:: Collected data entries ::
-- Opening Marker --

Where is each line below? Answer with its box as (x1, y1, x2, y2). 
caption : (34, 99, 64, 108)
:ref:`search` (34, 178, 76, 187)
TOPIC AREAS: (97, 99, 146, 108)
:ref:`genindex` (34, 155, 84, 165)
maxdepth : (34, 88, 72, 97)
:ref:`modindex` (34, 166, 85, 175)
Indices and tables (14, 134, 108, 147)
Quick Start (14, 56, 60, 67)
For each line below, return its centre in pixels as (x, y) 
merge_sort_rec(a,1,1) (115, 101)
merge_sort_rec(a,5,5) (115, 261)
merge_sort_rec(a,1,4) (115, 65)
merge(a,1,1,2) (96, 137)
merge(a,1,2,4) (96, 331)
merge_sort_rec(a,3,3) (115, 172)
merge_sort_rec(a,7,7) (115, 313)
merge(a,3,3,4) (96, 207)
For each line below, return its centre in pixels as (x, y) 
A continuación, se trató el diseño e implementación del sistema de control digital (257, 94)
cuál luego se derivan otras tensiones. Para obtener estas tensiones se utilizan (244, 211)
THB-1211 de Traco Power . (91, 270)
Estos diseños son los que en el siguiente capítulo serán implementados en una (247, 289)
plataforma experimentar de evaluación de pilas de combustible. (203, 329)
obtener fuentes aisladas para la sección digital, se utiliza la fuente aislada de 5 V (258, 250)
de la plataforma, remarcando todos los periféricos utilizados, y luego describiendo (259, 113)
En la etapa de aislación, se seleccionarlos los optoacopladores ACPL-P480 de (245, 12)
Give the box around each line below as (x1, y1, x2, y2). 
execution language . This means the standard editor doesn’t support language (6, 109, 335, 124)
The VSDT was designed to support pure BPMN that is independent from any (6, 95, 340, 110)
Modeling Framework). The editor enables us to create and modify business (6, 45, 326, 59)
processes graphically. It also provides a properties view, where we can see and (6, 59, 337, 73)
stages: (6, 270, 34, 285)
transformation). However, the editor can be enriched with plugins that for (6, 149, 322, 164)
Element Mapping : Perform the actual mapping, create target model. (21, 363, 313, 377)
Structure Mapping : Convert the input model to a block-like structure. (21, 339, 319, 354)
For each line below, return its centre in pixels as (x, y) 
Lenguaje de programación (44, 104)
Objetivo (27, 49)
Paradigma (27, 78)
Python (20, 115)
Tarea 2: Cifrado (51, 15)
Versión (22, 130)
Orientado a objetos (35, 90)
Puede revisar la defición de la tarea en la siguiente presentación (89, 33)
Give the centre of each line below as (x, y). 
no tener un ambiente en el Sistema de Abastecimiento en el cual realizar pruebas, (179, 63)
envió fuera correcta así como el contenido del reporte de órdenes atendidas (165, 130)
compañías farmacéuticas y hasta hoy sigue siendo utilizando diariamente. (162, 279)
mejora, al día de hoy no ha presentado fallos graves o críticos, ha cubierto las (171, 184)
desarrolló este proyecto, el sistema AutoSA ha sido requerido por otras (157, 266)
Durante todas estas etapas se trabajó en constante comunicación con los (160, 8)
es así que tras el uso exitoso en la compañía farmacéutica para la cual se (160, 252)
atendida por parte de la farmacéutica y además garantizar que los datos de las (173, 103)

-- Closing Marker --

:: Problem requirements ::
Up to and including the line with "obtener fuentes aisladas", repeat the entries exactly, beginning at their first line.

:: Your response ::
Where is each line below? Answer with its box as (x1, y1, x2, y2). 
caption : (34, 99, 64, 108)
:ref:`search` (34, 178, 76, 187)
TOPIC AREAS: (97, 99, 146, 108)
:ref:`genindex` (34, 155, 84, 165)
maxdepth : (34, 88, 72, 97)
:ref:`modindex` (34, 166, 85, 175)
Indices and tables (14, 134, 108, 147)
Quick Start (14, 56, 60, 67)
For each line below, return its centre in pixels as (x, y) 
merge_sort_rec(a,1,1) (115, 101)
merge_sort_rec(a,5,5) (115, 261)
merge_sort_rec(a,1,4) (115, 65)
merge(a,1,1,2) (96, 137)
merge(a,1,2,4) (96, 331)
merge_sort_rec(a,3,3) (115, 172)
merge_sort_rec(a,7,7) (115, 313)
merge(a,3,3,4) (96, 207)
For each line below, return its centre in pixels as (x, y) 
A continuación, se trató el diseño e implementación del sistema de control digital (257, 94)
cuál luego se derivan otras tensiones. Para obtener estas tensiones se utilizan (244, 211)
THB-1211 de Traco Power . (91, 270)
Estos diseños son los que en el siguiente capítulo serán implementados en una (247, 289)
plataforma experimentar de evaluación de pilas de combustible. (203, 329)
obtener fuentes aisladas para la sección digital, se utiliza la fuente aislada de 5 V (258, 250)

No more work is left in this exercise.